"The recent arrests that our fellow citizens are now learning about are a stark reminder that this nation is at war with Islamic fascists who will use any means to destroy those of us who love freedom, to hurt our nation," he said in hastily arranged remarks, reported Agence France-Presse (AFP).
"We've taken a lot of measures to protect the American people. But obviously, we're still not completely safe, because there are people that still plot and people who want to harm us for what we believe in."
US authorities have issued their highest-level terrorism alert for the first since the system was created following the 9/11 attacks.
British police arrested 21 people overnight allegedly involved in planning to bomb multiple US airliners over the Atlantic in an operation US officials rushed to say bore the imprint of Al-Qaeda.
The embattled president exploited the chance to defend his record on terrorism amid fears in his Republican party that his handling of the unpopular Iraq war, which has dragged down his approval ratings, may hurt them in November 7 congressional elections.
"It is a mistake to believe there is no threat to the United States of America," he said.
"And that is why we have given our officials the tools they need to protect our people."
Since 9/11 the Bush administration has authorized several controversial measures that, when leaked to the media, drew immediate rebuke from politicians and human rights advocates.
Bush has secretly authorized the super-secret National Security Agency to intercept communications without the court approval requited under the 1978 Foreign Intelligence Surveillance Act (FISA).
The New York Times disclosed that the NSA has "directly" tapped the country's main communications systems without court-approved warrants.
The administration has secretly been tapping into a vast global database of confidential financial transactions, involving millions of records, under the pretext of terror combat.
Bush also tried to exploit the situation to make political gains by hammering unnamed critics he accused of having all but forgotten the 9/11 attacks, according to AFP.
Weighed down by the unpopular war in Iraq, Bush and his aides have tried to shift the national political debate from that conflict to the broader and more popular global war on terror ahead of November 7 congressional elections.

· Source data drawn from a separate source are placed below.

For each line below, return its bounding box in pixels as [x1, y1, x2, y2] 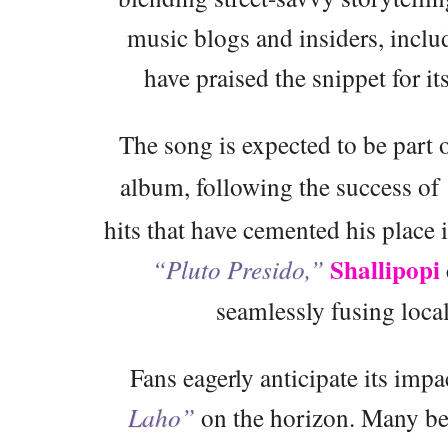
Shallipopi [329, 250, 446, 288]
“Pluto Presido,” [151, 251, 324, 286]
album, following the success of [119, 168, 445, 203]
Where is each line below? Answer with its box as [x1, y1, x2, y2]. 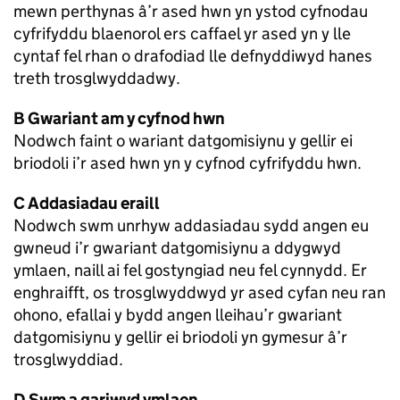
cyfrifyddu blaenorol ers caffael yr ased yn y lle [13, 23, 351, 45]
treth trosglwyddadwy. [13, 68, 180, 89]
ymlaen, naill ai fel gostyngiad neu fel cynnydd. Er [13, 260, 367, 281]
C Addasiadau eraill [13, 193, 160, 214]
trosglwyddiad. [13, 349, 123, 371]
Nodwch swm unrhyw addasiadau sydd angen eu [13, 215, 369, 237]
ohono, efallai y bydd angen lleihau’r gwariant [13, 304, 342, 326]
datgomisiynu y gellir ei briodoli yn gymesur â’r [13, 327, 347, 348]
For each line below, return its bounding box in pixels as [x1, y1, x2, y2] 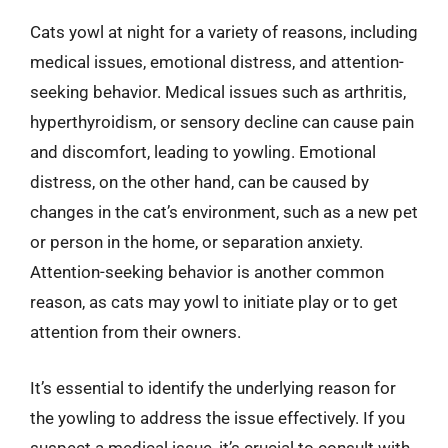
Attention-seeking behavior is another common [30, 262, 384, 282]
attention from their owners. [30, 322, 241, 342]
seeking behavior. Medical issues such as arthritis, [30, 82, 406, 102]
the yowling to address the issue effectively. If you [30, 407, 405, 428]
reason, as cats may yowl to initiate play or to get [30, 292, 398, 312]
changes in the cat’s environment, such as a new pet [30, 202, 418, 222]
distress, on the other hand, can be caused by [30, 172, 369, 192]
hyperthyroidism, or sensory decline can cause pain [30, 112, 414, 132]
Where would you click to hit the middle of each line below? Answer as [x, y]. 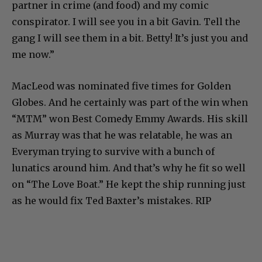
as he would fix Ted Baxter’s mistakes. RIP [111, 200]
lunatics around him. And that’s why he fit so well [129, 168]
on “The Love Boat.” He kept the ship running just [129, 184]
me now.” [33, 54]
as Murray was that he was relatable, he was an [122, 135]
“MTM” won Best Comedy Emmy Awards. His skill [130, 118]
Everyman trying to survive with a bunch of [113, 151]
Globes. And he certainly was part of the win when [130, 102]
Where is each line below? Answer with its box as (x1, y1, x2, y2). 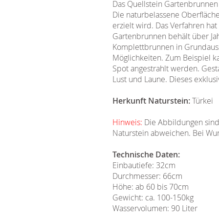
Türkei (190, 95, 213, 106)
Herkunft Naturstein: (112, 95, 190, 106)
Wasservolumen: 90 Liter (112, 203, 197, 214)
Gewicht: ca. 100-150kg (112, 192, 194, 203)
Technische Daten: (112, 149, 180, 160)
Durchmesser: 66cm (112, 171, 182, 181)
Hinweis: (112, 117, 142, 128)
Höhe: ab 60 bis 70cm (112, 181, 189, 192)
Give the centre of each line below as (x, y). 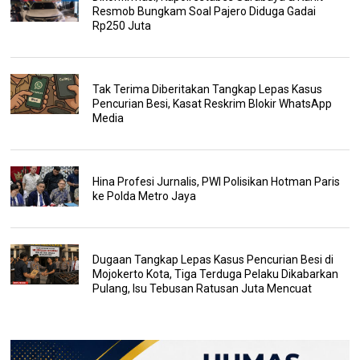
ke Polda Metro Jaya (144, 196)
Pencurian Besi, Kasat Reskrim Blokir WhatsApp (212, 103)
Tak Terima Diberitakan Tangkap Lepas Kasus (207, 89)
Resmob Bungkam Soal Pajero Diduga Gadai (204, 11)
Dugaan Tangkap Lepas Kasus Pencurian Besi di (213, 259)
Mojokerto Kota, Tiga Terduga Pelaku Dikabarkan (215, 274)
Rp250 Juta (121, 25)
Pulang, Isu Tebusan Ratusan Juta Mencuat (202, 288)
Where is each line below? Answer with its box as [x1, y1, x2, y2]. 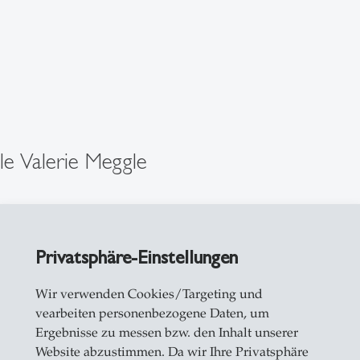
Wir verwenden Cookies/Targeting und [35, 286, 263, 302]
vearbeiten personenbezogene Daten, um [35, 305, 269, 321]
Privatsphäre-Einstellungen [35, 246, 238, 268]
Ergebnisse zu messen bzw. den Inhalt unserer [35, 325, 298, 341]
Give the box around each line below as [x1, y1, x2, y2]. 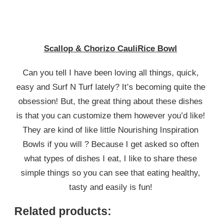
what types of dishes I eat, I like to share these [24, 153, 197, 163]
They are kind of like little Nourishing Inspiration [23, 125, 198, 135]
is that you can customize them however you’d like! [16, 110, 205, 120]
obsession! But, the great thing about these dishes [18, 96, 203, 106]
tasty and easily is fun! [69, 182, 152, 192]
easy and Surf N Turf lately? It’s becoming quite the [16, 82, 205, 92]
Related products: [14, 204, 111, 218]
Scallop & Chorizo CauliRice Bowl [44, 43, 177, 53]
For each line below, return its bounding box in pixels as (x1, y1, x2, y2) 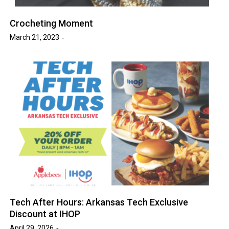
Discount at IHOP (10, 209, 81, 220)
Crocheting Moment (10, 18, 94, 29)
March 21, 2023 (10, 33, 60, 42)
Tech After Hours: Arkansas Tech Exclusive (10, 197, 189, 208)
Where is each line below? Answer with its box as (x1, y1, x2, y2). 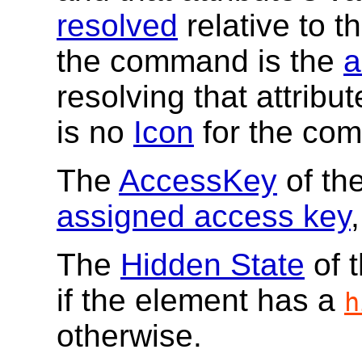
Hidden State (120, 247, 305, 283)
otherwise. (57, 318, 202, 354)
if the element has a (57, 283, 344, 318)
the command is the (57, 44, 343, 79)
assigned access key (57, 199, 351, 234)
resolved (57, 8, 178, 44)
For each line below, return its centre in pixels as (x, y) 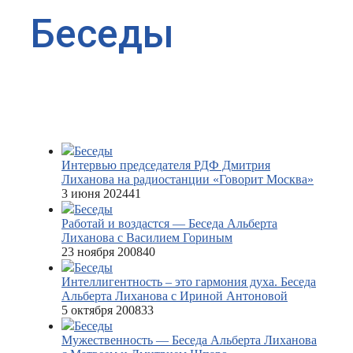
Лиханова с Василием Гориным (147, 238)
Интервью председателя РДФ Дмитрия (166, 165)
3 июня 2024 (95, 194)
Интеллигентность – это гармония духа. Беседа (189, 282)
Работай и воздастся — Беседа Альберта (169, 224)
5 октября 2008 (101, 310)
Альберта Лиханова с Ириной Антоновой (175, 296)
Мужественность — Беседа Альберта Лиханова (189, 340)

His remarks came a day after the White House orchestrated an exceptionally aggressive campaign to tar opposition Democrats as weak on terrorism, knowing what Democrats didn't: News of the plot could soon break.
Vice President Dick Cheney and White House spokesman Tony Snow had argued that Democrats wanted to raise what Snow called "a white flag in the war on terror."
But Bush aides on Thursday fought the notion that they had exploited their knowledge of the coming British raid to hit Democrats.
"The comments were purely and simply a reaction" to Democratic voters who "removed a pro-defense Senator and sent the message that the party would not tolerate candidates with such views," said Snow.
Three-term US Senator Joseph Lieberman has lost primaries in Connecticut to win the Democratic Party's Senate ticket to a political newcomer, a defeat blamed on his staunch support for the US-led invasion of Iraq and close ties to Bush.
The public relations offensive "was not done in anticipation. It was not said with the knowledge that this was coming," Snow argued.
He said Bush first learned in detail about the plot on Friday, and received two detailed briefings on it on Saturday and Sunday, as well as had two conversations about it with British Prime Minister Tony Blair.
But a senior White House official said that the British government had not launched its raid until well after Cheney held a highly unusual conference call with reporters to attack the Democrats as weak against terrorism.
Cheney had suggested that Democrats believe "that somehow we can retreat behind our oceans and not be actively engaged in this conflict and be safe here at home, which clearly we know we won't, we can't, be."
While some Democrats have opposed some steps in Bush's war on terrorism, and many more are calling for a withdrawal from Iraq, no major figures in the party have called for a wholesale retreat in the broader conflict.
But Bush's Republicans hoped the raid would yield political gains.
"I'd rather be talking about this than all of the other things that Congress hasn't done well," one Republican congressional aide told AFP on condition of anonymity because of possible reprisals.
Another White House official, who also spoke on condition of not being named, said that some Democratic candidates won't "look as appealing" under the circumstances.
"Weeks before September 11th, this is going to play big."